▽

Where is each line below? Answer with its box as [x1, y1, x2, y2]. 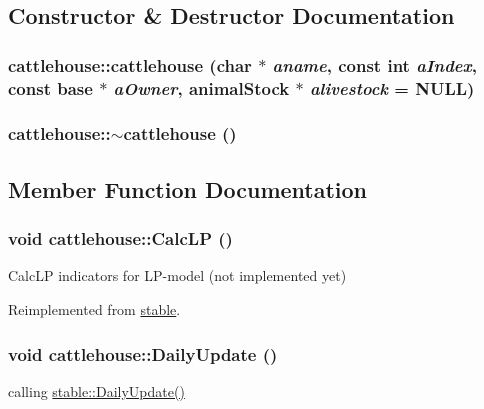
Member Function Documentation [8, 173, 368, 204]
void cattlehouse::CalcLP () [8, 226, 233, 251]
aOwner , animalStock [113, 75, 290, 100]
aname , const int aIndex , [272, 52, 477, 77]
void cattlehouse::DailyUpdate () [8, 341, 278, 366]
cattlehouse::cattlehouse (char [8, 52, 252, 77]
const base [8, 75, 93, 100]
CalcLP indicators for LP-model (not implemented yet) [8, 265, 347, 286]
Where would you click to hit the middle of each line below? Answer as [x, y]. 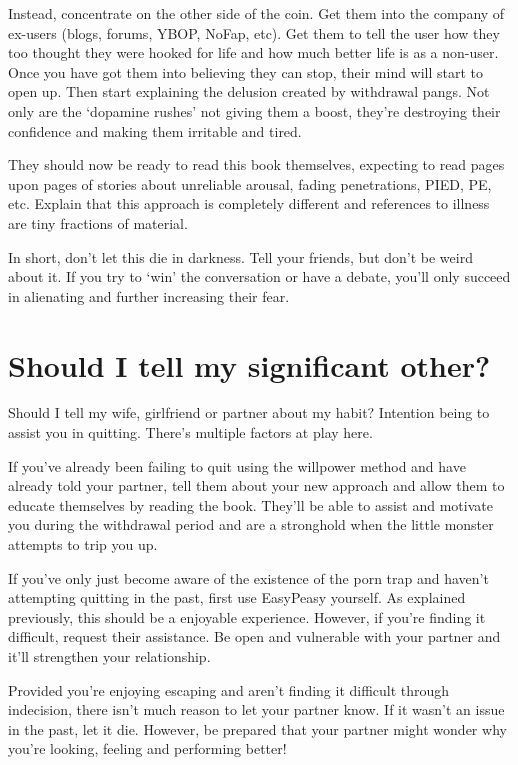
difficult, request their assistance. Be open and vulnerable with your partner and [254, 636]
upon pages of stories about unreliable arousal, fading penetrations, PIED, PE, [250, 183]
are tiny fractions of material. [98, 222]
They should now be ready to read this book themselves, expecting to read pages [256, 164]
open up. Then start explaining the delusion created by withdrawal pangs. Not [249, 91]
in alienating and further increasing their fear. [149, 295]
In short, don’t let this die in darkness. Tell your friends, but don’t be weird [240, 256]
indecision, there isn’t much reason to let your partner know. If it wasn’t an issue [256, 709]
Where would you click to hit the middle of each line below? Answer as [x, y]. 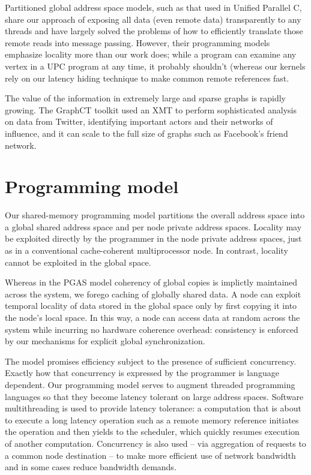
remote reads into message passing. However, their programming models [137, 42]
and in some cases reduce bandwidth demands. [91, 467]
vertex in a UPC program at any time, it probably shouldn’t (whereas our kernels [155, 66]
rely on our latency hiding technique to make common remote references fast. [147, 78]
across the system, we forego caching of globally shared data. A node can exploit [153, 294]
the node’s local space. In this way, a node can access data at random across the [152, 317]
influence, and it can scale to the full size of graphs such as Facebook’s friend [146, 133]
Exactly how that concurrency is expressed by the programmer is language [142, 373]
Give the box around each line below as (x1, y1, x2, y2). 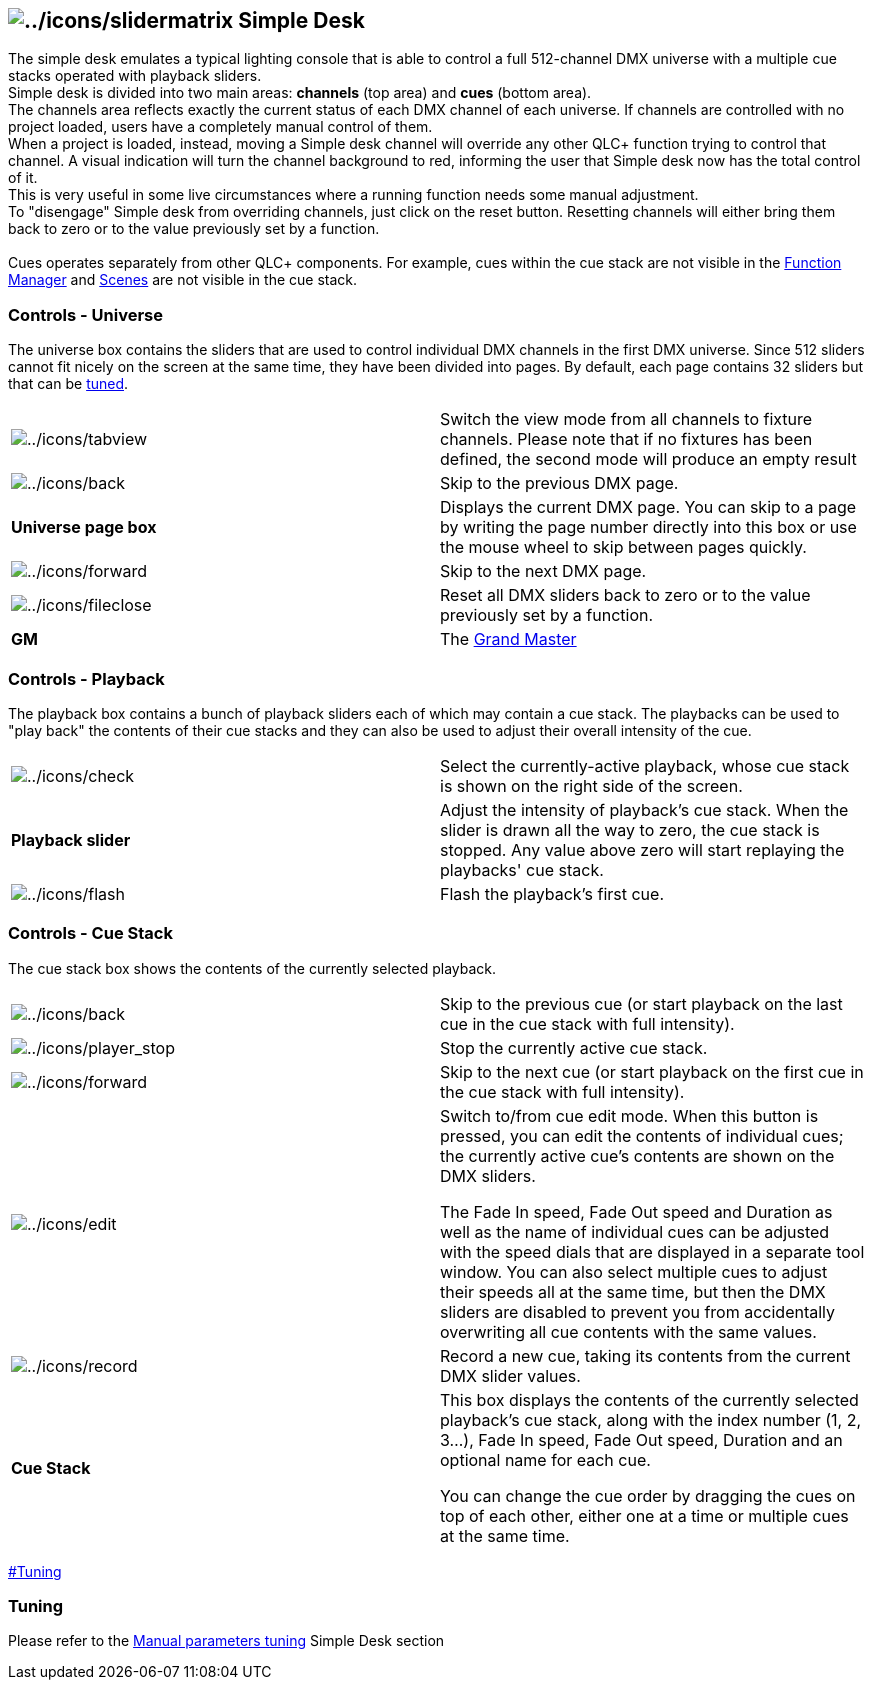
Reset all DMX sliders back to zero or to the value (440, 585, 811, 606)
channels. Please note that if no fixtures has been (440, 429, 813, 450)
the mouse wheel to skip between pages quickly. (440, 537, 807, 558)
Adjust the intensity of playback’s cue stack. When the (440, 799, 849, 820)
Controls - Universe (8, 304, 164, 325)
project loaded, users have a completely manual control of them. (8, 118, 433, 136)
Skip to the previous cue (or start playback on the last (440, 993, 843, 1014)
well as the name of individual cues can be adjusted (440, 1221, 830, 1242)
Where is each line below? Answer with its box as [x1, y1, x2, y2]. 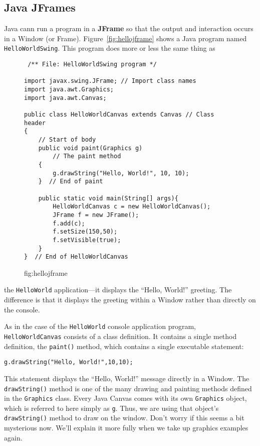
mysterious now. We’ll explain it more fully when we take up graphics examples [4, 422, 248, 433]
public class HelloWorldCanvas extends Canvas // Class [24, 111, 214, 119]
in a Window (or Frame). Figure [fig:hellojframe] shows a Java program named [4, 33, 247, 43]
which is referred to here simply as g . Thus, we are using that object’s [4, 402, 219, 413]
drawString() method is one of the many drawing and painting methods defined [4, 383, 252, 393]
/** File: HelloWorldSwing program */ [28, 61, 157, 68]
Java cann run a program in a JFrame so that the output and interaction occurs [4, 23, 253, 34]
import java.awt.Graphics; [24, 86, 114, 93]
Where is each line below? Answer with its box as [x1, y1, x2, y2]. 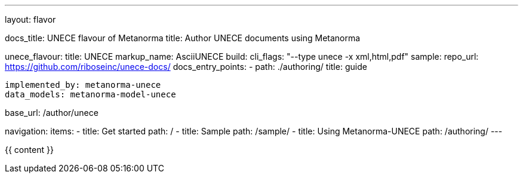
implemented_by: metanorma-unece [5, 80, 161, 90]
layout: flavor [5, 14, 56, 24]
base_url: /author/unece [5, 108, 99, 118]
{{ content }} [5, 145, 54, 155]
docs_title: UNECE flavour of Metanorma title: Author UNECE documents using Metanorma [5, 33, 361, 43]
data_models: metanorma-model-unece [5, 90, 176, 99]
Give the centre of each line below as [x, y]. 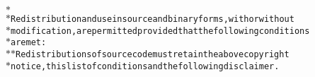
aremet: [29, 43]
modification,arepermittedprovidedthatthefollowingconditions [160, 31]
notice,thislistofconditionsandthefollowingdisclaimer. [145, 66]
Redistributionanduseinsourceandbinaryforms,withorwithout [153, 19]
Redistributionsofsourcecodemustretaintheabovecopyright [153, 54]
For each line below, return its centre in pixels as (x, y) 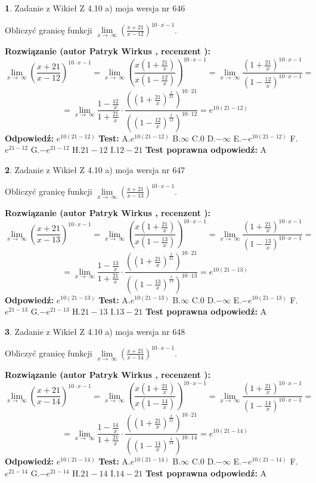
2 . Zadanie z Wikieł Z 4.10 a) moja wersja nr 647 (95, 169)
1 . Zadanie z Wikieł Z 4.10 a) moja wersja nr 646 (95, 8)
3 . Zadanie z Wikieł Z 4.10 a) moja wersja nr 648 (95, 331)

△

What you will do :: Gather each line of the records holding the string "your".

Answer ::
difficult, request their assistance. Be open and vulnerable with your partner and [254, 636]
In short, don’t let this die in darkness. Tell your friends, but don’t be weird [240, 256]
indecision, there isn’t much reason to let your partner know. If it wasn’t an issue [256, 709]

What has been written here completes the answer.